## Problem statement
Within the material, how many of the lines include the word "allinone"? State only that number.

## Supplied records
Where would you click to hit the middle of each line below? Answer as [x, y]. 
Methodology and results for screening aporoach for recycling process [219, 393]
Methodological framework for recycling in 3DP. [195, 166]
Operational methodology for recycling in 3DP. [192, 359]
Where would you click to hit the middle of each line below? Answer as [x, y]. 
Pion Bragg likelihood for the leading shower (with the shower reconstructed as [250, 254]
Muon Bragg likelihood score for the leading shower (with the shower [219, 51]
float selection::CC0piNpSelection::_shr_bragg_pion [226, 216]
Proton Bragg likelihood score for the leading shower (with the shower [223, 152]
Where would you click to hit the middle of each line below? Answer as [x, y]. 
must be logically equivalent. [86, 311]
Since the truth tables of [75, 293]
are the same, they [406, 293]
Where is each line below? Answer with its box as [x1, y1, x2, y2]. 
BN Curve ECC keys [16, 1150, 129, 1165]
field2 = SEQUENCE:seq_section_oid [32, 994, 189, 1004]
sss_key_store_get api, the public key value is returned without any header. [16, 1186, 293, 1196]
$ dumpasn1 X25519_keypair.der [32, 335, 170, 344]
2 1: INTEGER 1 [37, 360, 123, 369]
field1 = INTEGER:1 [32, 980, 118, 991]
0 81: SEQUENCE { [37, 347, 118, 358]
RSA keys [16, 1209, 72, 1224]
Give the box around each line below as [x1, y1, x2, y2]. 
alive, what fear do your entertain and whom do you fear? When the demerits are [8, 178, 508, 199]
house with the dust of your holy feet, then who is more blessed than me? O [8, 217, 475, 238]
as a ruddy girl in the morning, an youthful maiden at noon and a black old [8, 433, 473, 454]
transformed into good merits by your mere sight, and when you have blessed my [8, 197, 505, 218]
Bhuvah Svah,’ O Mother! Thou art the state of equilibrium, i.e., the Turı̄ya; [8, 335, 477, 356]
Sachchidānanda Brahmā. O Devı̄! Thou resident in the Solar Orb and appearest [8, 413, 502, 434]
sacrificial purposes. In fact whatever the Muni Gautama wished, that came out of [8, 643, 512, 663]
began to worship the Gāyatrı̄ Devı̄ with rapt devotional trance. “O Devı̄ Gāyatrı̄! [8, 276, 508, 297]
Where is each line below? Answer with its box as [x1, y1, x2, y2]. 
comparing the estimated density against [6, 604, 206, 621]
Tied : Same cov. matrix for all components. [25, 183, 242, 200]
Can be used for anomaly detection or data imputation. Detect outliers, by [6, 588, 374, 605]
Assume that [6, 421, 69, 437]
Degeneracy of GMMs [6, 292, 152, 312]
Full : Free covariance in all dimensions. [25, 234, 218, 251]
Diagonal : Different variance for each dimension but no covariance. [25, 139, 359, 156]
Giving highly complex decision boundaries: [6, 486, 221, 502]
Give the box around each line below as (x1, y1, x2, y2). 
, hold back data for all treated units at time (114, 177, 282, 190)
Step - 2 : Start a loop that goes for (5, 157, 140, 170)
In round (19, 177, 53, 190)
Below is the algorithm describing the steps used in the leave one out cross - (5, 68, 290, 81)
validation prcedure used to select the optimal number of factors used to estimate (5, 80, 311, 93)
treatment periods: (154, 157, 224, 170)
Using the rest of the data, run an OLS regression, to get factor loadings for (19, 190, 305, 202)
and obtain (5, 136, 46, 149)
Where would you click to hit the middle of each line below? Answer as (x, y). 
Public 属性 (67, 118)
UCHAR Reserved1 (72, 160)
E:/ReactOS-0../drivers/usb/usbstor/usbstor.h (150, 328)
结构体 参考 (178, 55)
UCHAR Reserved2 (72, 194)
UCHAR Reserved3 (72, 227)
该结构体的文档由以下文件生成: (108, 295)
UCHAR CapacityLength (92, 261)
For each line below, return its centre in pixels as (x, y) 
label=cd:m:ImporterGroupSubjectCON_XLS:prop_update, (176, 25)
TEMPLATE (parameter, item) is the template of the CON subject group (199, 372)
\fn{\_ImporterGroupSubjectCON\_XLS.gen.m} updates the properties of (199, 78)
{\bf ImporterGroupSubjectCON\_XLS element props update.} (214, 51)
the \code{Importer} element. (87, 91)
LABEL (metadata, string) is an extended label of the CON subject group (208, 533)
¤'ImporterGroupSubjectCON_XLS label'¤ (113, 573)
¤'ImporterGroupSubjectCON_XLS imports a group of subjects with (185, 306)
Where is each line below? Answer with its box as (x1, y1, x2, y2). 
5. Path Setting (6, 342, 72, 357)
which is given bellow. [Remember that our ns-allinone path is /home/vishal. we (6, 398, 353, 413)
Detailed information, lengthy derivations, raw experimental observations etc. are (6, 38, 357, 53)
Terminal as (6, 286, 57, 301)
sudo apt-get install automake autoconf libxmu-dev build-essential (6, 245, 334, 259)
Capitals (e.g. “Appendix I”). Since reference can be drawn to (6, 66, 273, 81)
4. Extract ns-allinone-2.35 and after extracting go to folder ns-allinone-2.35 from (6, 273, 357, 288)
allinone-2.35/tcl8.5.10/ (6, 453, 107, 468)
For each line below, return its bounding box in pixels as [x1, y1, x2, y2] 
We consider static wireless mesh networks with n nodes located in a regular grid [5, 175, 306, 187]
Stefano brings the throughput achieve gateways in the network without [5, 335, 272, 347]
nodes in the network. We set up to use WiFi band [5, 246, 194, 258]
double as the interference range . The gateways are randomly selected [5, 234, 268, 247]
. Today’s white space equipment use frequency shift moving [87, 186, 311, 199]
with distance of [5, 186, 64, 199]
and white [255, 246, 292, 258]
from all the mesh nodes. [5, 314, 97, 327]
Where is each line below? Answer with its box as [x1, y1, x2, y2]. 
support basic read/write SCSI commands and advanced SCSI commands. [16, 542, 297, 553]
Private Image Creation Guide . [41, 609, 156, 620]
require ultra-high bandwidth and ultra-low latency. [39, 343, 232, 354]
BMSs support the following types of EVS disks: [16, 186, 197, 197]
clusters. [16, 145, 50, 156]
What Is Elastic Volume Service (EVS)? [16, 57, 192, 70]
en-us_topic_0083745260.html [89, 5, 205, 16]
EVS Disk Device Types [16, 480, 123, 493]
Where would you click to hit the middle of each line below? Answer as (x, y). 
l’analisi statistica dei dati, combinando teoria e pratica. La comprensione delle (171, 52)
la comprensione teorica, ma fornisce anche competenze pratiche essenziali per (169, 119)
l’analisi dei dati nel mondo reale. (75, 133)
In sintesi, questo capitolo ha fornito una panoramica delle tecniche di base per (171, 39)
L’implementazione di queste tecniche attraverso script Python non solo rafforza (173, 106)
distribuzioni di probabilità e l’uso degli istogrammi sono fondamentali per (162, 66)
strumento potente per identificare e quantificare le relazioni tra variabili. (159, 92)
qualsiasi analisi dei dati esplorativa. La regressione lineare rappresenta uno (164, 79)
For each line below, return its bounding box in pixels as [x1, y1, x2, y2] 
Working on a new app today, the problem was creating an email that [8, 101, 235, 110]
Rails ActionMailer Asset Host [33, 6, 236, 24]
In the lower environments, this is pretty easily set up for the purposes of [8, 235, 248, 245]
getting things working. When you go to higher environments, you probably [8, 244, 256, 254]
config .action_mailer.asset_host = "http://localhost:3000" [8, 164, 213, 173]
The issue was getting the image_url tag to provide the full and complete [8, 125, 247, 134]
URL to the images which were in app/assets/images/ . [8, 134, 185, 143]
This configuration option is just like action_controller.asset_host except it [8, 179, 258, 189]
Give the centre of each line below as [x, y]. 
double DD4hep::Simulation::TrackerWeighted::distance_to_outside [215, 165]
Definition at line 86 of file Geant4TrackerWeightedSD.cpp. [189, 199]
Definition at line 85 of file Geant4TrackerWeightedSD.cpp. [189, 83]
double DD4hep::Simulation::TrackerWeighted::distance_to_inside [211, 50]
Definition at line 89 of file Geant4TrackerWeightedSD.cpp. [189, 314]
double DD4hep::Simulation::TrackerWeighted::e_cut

## Task output
3